Dovevo riconsegnare “La nascita del Purgatorio”, senza nemmeno averlo finito: ho preferito vivermelo tutto, ‘sto purgatorio.
E poi io e Silvia festeggiavamo sempre Santa Lucia quando vivevamo assieme.
Mi aspetta nel locale più “comunista” dell’intera Pavia, mangia lenticchie (la sua passione) a un tavolo con gente strana e straniera che mi confonde.
E’ già difficile ogni ritorno, a Pavia.
A fianco a me, un biondissimo francese si fa spiegare dalla ragazza con dreadlocks chilometrici il significato del detto “tira più un pelo di figa che un carro di buoi”. Poi lei gli illustra la magnificenza della sua cantante preferita: Elisa.
Rivolgo a Silvia uno sguardo speranzoso. Mi guarda a sua volta; ci siamo, penso.
Ma lei:
“Stavo rivalutando il concetto di evoluzione. Cioè, le donne nell’antica Roma riuscivano a provocare un orgasmo nei loro uomini solo con movimenti della vagina. E’ triste la nostra condizione attuale, no?”
“Ma l’ha detta Troiani a Storia Romana, ‘sta cazzata?”
“Guarda che è universalmente noto!”
 
Poi mi presenta Gaetano, che dimostra 40 anni e ne ha 29; è nato e cresciuto lì nelle risaie ma ha un incredibile accento campano.
Non crede che io sia di Brescia. Gli assicuro che è così.
Non si capacita allora di come mai io parli in maniera umana, rida in maniera umana, sembri umana.
(Devo prendere meno alla leggera gli stereotipi sui bresciani.)
Appurato che sono proprio della città delle Mille Miglia, si volge verso il ragazzo alla mia sinistra (che finora non ha fatto altro che parlare delle sue prestazioni), dicendogli: “Ma guarda questa ragazza! E’ di Brescia eppure è così graziosa!”
Ormai in semidepressione, mi dedico alla cena indiana e soprattutto al film indiano trasmesso nel ristorante indiano. Una specie di “Grease” in stile Bolliwood.
Perdiamo gli uomini per strada. Succede sempre così.
 
E via, a casa di Silvia ad ascoltarla farsi del male rianalizzando ancora la fallita convivenza con Alessandro.
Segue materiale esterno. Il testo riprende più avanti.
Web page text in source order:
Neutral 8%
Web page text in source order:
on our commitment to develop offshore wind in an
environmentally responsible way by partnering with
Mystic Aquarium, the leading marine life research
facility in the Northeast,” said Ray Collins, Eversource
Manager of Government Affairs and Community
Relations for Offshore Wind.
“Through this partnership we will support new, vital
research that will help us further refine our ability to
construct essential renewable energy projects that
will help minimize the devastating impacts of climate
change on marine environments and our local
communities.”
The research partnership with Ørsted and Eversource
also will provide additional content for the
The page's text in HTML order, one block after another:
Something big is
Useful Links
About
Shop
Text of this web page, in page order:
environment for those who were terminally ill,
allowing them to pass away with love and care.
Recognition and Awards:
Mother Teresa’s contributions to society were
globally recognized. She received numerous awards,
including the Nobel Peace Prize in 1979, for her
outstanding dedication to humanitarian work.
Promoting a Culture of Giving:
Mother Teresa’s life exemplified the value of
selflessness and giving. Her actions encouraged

Lei sempre più magra e io che so sempre meno come aiutarla.
Le unghie della sua gatta nelle mie cosce bianche.
Poi la domanda, di rito, su come io stia e cosa stia facendo.
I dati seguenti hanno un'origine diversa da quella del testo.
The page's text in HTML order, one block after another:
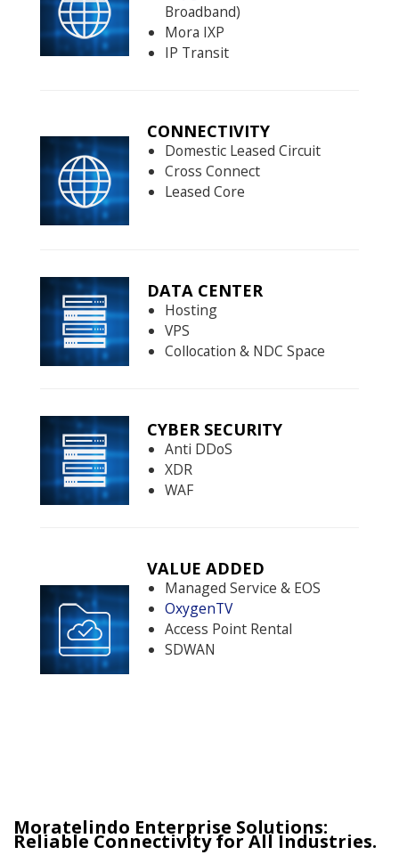
Broadband)
Mora IXP
IP Transit
CONNECTIVITY
Domestic Leased Circuit
Cross Connect
Leased Core
DATA CENTER
Hosting
VPS
Collocation & NDC Space
CYBER SECURITY
Anti DDoS
XDR
WAF
VALUE ADDED
Managed Service & EOS
OxygenTV
Access Point Rental
SDWAN
Moratelindo Enterprise Solutions:
Reliable Connectivity for All Industries.
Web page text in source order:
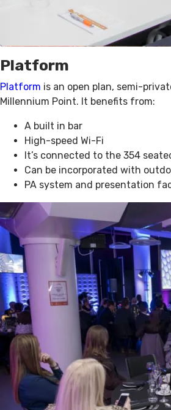
Platform
Platform is an open plan, semi-
Millennium Point. It benefits from:
A built in bar
High-speed Wi-Fi
It’s connected to the 354
Can be incorporated with
PA system and presentation
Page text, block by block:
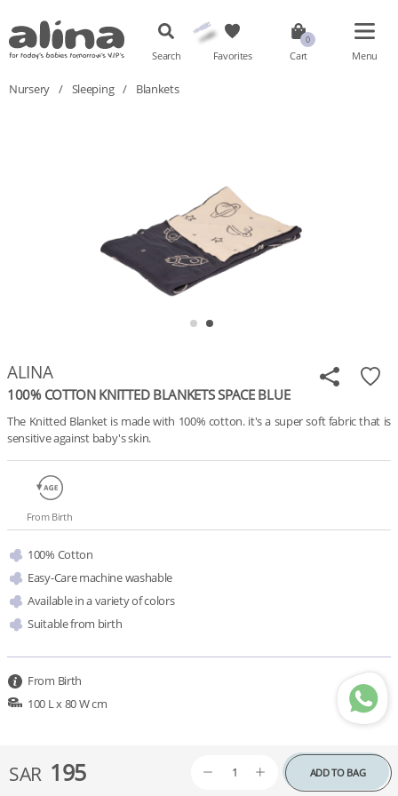
Search Favorites Cart Menu
Nursery / Sleeping / Blankets
ALINA
100% COTTON KNITTED BLANKETS SPACE BLUE
The Knitted Blanket is made with 100% cotton. it's a super soft fabric that is
sensitive against baby's skin.
From Birth
100% Cotton
Easy-Care machine washable
Available in a variety of colors
Suitable from birth
From Birth
100 L x 80 W cm
SAR 195 ADD TO BAG

E’ così che cominciano i fermo-immagine, nella mia testa.
 
Una festa a sorpresa, un mal di testa insopportabile, la juve eliminata sotto la neve.
 
Tu da me non hai che l’assenza,
quello che ti resta è la distanza
 
Subito dopo una stanza vuota, il divano a quadri, la locandina di un concerto.
Mani, collo, profumo.
 
Fuori dalla tua porta fare la cosa giusta,
essere razionali mentre ti gira la testa
 
E di nuovo un sole caldo, due braccia conosciute, le labbra familiari; occhi castani che paiono sempre increduli.
 
Perché mi amavi non l’ho mai capito, così diverso da quei tuoi cliché,
perché fra i tanti, bella, che hai colpito ti sei gettata addosso proprio a me
 
Infine due sorrisi, che non si sono mai incrociati e che sembrano essere ora dove dovrebbero stare.
 
Ed ecco arriva l’alba, so che è qui per me
meraviglioso come a volte ciò che sembra non è
fottendosi da sé, fottendomi da me…
 
Sono stata a bere qualcosa con le mie amiche di sempre, ieri.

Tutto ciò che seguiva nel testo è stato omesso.